| Exercise directions |
Below are records; the lines starting at the one with "Mobile, Circulating, Liquid" and ending at the one with "the days in" must be reproduced exactly, both included. Pictures must not appear.

| Items from a data source |
================

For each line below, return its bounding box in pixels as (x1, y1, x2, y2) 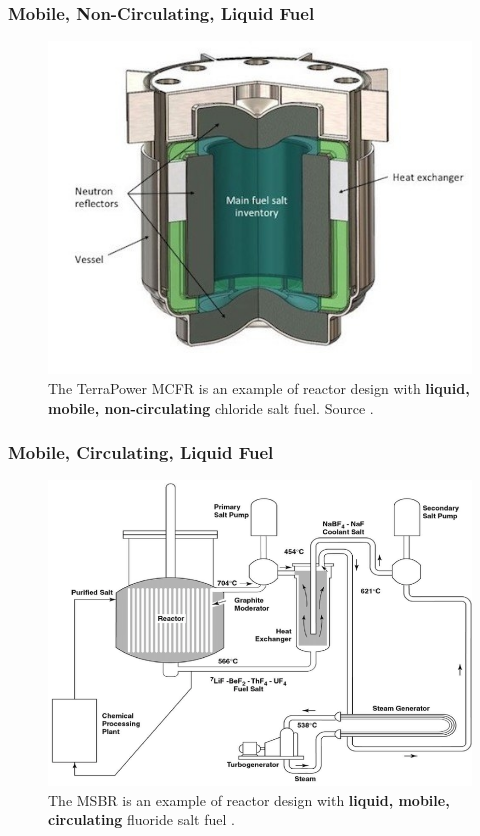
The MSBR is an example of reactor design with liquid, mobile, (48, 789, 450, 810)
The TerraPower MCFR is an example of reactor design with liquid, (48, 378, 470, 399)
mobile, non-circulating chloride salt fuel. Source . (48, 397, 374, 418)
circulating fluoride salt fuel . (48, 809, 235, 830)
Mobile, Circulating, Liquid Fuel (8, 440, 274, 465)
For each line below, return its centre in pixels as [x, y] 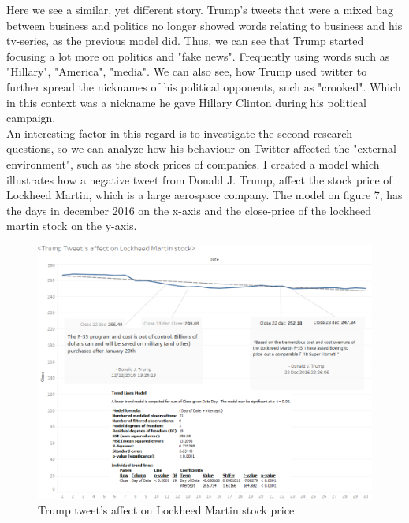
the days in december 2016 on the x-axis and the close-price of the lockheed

================

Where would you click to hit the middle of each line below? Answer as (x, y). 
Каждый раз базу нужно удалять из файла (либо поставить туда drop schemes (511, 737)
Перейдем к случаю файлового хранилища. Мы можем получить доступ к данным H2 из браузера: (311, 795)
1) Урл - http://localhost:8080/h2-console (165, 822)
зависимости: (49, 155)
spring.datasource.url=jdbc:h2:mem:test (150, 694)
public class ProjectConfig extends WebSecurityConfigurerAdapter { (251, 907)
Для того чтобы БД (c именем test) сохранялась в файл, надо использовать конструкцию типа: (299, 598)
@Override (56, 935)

================

| Response to the task |
Mobile, Circulating, Liquid Fuel (8, 440, 274, 465)
For each line below, return its centre in pixels as [x, y] 
the days in december 2016 on the x-axis and the close-price of the lockheed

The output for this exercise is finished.